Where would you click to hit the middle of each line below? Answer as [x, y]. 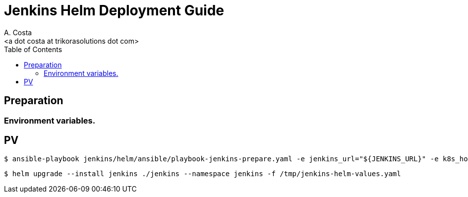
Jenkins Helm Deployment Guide [114, 10]
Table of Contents [33, 49]
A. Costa [18, 32]
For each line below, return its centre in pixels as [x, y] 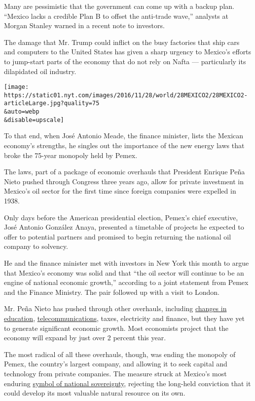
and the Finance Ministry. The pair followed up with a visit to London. [112, 292]
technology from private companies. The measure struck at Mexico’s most [115, 373]
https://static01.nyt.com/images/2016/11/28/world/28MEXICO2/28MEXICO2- [126, 95]
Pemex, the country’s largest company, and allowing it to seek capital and [116, 364]
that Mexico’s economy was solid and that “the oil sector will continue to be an [124, 272]
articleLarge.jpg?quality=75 [52, 103]
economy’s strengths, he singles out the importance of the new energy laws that [124, 145]
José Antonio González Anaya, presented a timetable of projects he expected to [124, 227]
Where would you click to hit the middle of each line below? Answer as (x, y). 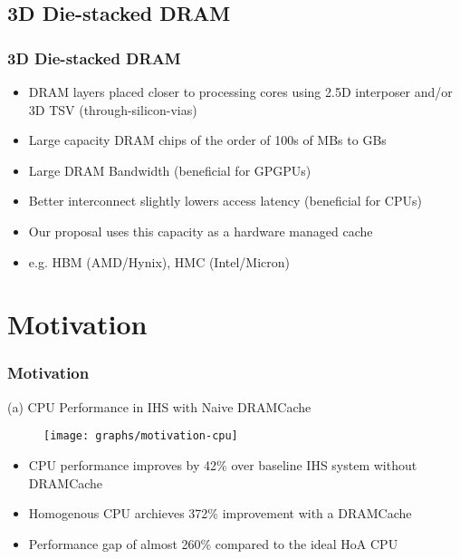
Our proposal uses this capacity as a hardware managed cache (201, 231)
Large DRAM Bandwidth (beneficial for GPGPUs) (170, 170)
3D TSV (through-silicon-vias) (113, 109)
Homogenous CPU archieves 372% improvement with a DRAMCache (220, 513)
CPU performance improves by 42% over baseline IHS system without (223, 465)
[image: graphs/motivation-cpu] (141, 436)
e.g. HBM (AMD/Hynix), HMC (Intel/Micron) (159, 261)
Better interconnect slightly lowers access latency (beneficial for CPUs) (225, 201)
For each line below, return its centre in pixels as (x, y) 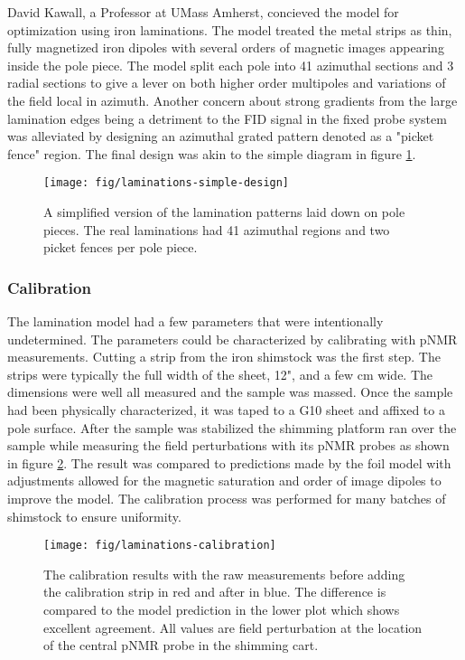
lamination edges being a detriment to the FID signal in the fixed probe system (227, 118)
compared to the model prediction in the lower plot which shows (222, 609)
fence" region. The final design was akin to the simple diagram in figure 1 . (212, 153)
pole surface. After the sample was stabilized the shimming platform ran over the (232, 427)
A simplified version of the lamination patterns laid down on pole (224, 212)
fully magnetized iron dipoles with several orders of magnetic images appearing (226, 47)
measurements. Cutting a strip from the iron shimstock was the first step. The (224, 357)
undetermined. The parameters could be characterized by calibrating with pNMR (232, 339)
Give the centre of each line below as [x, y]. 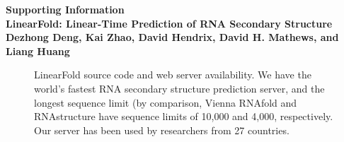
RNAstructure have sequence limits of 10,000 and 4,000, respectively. [184, 116]
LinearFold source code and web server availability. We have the [173, 75]
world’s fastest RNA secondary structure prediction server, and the [179, 88]
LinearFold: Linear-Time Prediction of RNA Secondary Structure [169, 23]
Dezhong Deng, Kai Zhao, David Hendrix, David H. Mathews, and [172, 37]
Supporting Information [65, 9]
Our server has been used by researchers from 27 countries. [162, 130]
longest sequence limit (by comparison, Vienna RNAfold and [166, 102]
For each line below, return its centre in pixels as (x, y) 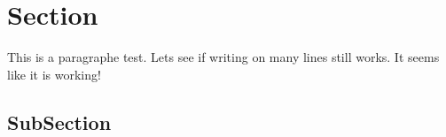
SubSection (59, 122)
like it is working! (54, 74)
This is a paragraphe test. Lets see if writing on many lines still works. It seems (223, 57)
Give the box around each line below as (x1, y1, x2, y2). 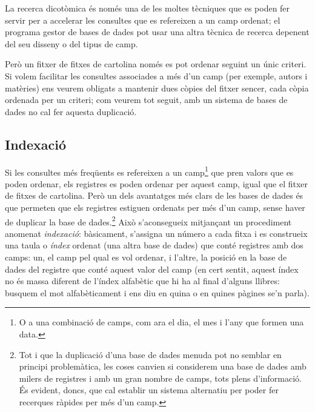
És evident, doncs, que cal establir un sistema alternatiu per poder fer (19, 384, 279, 396)
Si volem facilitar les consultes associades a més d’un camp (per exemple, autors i (5, 69, 308, 82)
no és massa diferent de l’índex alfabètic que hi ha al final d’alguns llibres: (5, 274, 280, 287)
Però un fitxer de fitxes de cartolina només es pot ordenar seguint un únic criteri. (5, 58, 307, 70)
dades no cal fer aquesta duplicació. (5, 105, 137, 118)
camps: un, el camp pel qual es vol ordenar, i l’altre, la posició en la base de (5, 251, 287, 264)
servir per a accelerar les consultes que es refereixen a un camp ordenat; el (5, 13, 280, 26)
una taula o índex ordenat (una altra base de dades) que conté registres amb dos (5, 239, 303, 251)
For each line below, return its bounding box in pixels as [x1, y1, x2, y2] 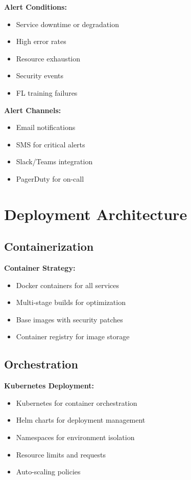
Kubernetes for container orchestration [16, 397, 137, 408]
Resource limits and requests [16, 449, 106, 460]
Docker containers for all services [16, 279, 120, 290]
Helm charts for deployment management [16, 414, 146, 425]
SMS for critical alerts [16, 139, 85, 149]
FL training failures [16, 87, 78, 98]
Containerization [4, 238, 94, 254]
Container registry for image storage [16, 331, 130, 342]
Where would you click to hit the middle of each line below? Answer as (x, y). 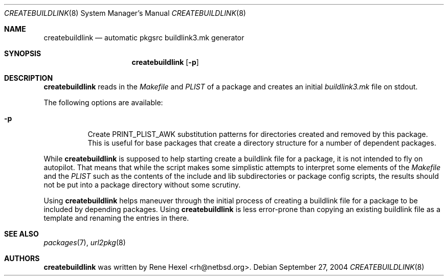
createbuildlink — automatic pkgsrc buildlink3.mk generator (144, 38)
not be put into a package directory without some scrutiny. (142, 185)
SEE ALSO (21, 234)
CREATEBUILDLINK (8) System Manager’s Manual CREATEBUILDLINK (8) (125, 13)
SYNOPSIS (23, 53)
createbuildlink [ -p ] (165, 62)
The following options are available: (103, 102)
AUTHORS (22, 258)
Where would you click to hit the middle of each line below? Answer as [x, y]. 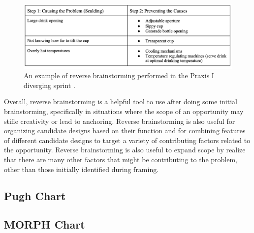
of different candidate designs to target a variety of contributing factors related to [127, 140]
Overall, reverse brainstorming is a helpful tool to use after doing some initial [121, 102]
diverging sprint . [49, 85]
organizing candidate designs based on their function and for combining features [125, 131]
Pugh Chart [35, 195]
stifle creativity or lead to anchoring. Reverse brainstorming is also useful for [120, 121]
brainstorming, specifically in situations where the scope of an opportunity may [124, 111]
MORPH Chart [45, 224]
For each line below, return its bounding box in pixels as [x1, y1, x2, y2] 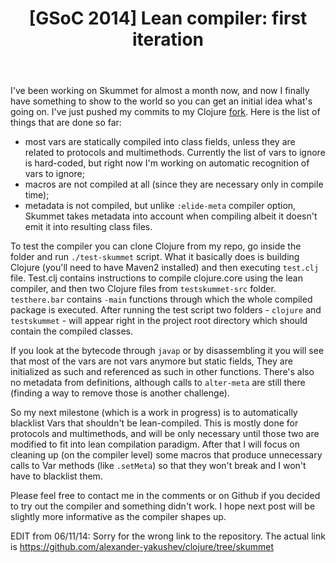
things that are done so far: [10, 117, 122, 129]
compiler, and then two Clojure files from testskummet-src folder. [10, 283, 277, 295]
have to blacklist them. [10, 470, 103, 482]
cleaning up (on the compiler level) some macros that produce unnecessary [10, 449, 323, 461]
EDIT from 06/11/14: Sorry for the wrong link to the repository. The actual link [10, 530, 326, 542]
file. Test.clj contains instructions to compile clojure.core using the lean [10, 272, 303, 284]
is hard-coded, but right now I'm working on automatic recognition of [24, 157, 310, 169]
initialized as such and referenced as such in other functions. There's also [10, 366, 315, 378]
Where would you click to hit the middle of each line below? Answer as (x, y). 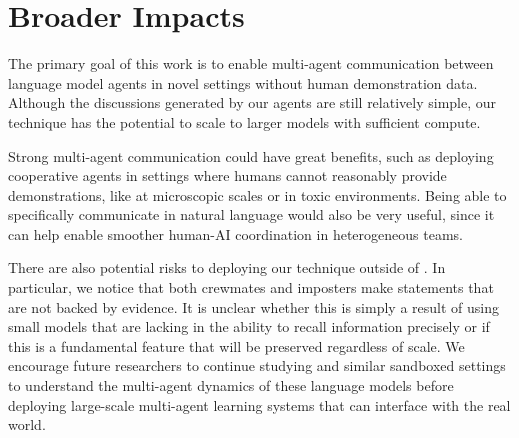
▬▬▬
WHAT THIS TASK INVOLVES: When you reach the line with "createbuildlink [ -p ] (165, 62)" in the records above, begin repeating the lines exactly, and stop after the line with "Pugh Chart [35, 195]". Skip all pictures.

TASK RESULT:
createbuildlink [ -p ] (165, 62)
The following options are available: (103, 102)
AUTHORS (22, 258)
Where would you click to hit the middle of each line below? Answer as [x, y]. 
of different candidate designs to target a variety of contributing factors related to [127, 140]
Overall, reverse brainstorming is a helpful tool to use after doing some initial [121, 102]
diverging sprint . [49, 85]
organizing candidate designs based on their function and for combining features [125, 131]
Pugh Chart [35, 195]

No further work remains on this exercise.